Terlebih lagi, sebagai manusia biasa, rentang hidupnya terbatas. Sekalipun ia bisa terus-menerus mensimulasikan reinkarnasi, reinkarnasi itu hanya akan terulang dalam rentang hidupnya.
Tahun ini, usianya sudah tujuh puluh tahun, dan batas atas rentang hidup fisiknya adalah delapan puluh enam.
Kemungkinan untuk bertemu dengan kultivator lain dalam enam belas tahun itu pada dasarnya adalah nol.
Kalau sudah begitu, bagaimana mungkin Li Fan tidak merasa putus asa?
Meskipun ia telah melihat sekilas jalan menuju keabadian, pada akhirnya, jalan itu terbukti sangat jauh.
Mungkinkah dia hanya bisa mengulang kehidupan manusia berulang kali?
Li Fan benar-benar tidak mau.
Jalan menuju keabadian ada tepat di depannya, tampaknya dalam jangkauannya, namun mustahil untuk mengambil langkah pertama.
Memikirkan semua yang telah dialaminya dalam beberapa kehidupannya, hampir tiga ratus tahun penantian yang mendalam, Li Fan tidak menyerah untuk meninggalkan jalan menuju keabadian.
Apakah benar-benar tidak ada jalan?
Tiba-tiba, bagaikan sambaran petir yang menembus kabut, Li Fan teringat sesuatu yang telah terlewatinya.
Bagaimana sejumlah besar manusia bermigrasi ribuan tahun lalu?
Meskipun Tanah Kepunahan Abadi dan dunia kultivasi bersebelahan, keduanya merupakan wilayah yang terpisah.
Tentunya manusia-manusia ini tidak datang ke sini dengan berjalan kaki, kan?
Pasti ada sarana transportasi, kan?
Mungkin cara tersebut masih ada sampai sekarang?
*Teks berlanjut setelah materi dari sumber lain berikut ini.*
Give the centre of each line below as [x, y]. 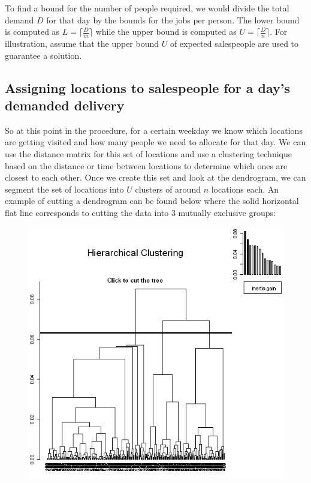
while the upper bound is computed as [166, 31]
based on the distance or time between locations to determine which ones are [146, 165]
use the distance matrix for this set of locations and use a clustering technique [148, 153]
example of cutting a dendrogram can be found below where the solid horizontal [152, 201]
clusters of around [168, 189]
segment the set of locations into [64, 189]
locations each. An [245, 189]
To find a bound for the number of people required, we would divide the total [147, 8]
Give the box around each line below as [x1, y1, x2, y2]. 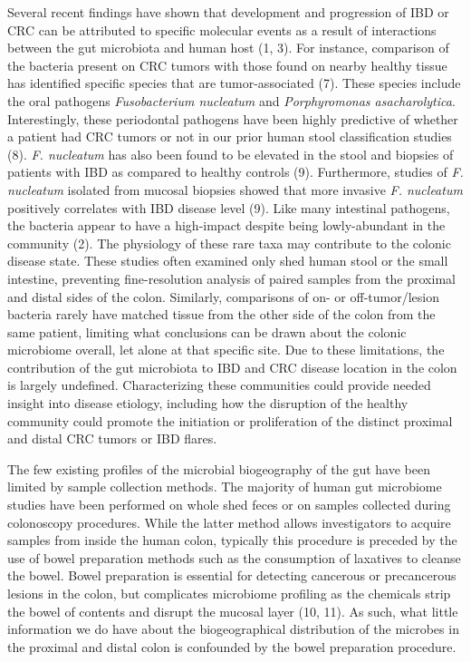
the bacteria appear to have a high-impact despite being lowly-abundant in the [7, 216, 446, 235]
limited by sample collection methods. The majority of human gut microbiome [7, 477, 442, 496]
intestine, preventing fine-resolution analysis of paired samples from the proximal [7, 268, 456, 287]
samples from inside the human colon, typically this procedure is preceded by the [7, 531, 457, 550]
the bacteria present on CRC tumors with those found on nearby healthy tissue [7, 55, 447, 74]
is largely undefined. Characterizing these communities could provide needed [7, 375, 431, 394]
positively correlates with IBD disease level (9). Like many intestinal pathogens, [7, 198, 450, 217]
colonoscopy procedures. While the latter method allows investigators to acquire [7, 512, 451, 531]
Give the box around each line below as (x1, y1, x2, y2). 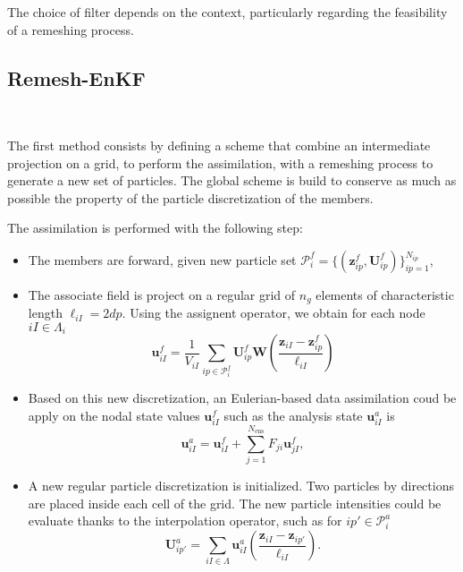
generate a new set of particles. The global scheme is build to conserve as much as (7, 171, 457, 190)
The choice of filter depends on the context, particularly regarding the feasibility (7, 3, 448, 21)
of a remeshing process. (7, 20, 134, 38)
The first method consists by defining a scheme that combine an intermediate (7, 135, 431, 154)
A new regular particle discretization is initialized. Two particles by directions (28, 476, 454, 495)
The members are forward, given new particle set (28, 250, 297, 269)
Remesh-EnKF (7, 64, 146, 91)
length (28, 303, 63, 322)
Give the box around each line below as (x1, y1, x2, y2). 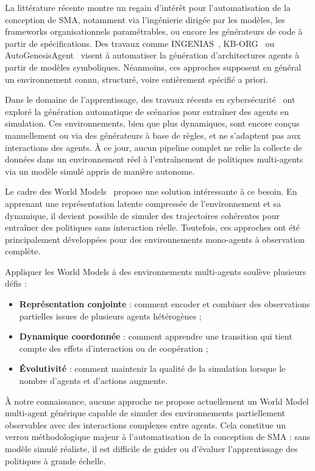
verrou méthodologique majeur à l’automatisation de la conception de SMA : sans (5, 430, 311, 443)
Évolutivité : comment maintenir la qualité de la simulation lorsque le (19, 362, 286, 375)
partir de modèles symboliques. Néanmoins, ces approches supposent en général (5, 60, 302, 73)
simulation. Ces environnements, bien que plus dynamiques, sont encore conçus (5, 117, 300, 130)
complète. (5, 245, 41, 257)
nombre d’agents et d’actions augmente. (19, 374, 168, 387)
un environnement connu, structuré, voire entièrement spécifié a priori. (5, 72, 268, 85)
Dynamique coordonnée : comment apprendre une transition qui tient (19, 330, 292, 343)
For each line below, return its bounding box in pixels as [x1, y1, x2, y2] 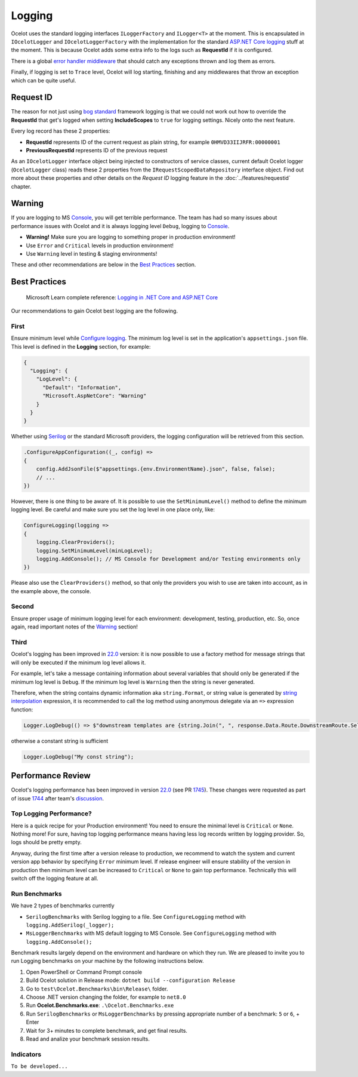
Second [11, 602, 34, 610]
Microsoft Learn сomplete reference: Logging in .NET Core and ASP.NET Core [26, 293, 218, 301]
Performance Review [11, 771, 91, 781]
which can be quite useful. [11, 76, 76, 84]
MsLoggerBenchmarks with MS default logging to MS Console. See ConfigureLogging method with [26, 929, 277, 937]
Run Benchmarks [11, 889, 62, 898]
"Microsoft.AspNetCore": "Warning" [42, 392, 147, 400]
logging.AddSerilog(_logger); [26, 922, 115, 928]
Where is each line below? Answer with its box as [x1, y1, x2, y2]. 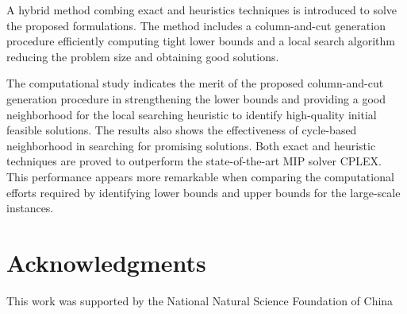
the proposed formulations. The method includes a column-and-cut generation [6, 17, 386, 33]
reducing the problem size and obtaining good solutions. [6, 48, 279, 64]
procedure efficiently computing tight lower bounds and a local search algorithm [6, 33, 395, 49]
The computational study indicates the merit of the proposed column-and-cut [6, 75, 384, 91]
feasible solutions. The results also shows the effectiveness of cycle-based [6, 122, 357, 138]
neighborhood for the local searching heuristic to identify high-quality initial [6, 106, 377, 122]
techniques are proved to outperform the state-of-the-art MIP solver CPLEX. [6, 153, 382, 169]
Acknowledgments [6, 246, 206, 278]
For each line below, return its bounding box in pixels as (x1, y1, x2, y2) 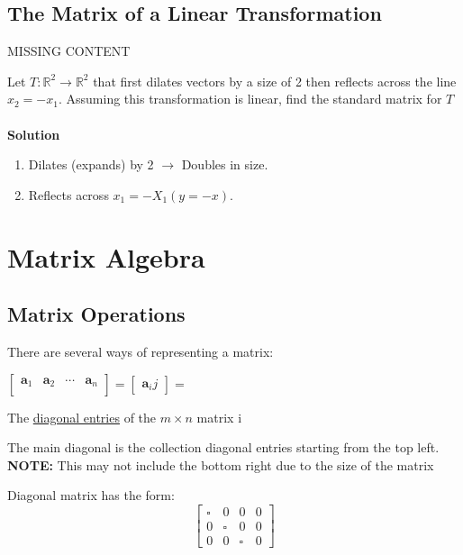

Jika dia dapat menemukan cara itu, dapatkah dia menggunakannya untuk bepergian ke dunia kultivasi?
Sekalipun itu hanya kemungkinan kecil, hampir tak berarti, hal itu memicu secercah harapan bagi Li Fan.
Kegembiraannya membuncah, dan dia segera menuju ke sel penjara tempat Kou Hong ditahan.
Dia ingin berkonsultasi dengan Kou Hong mengenai kelayakan idenya.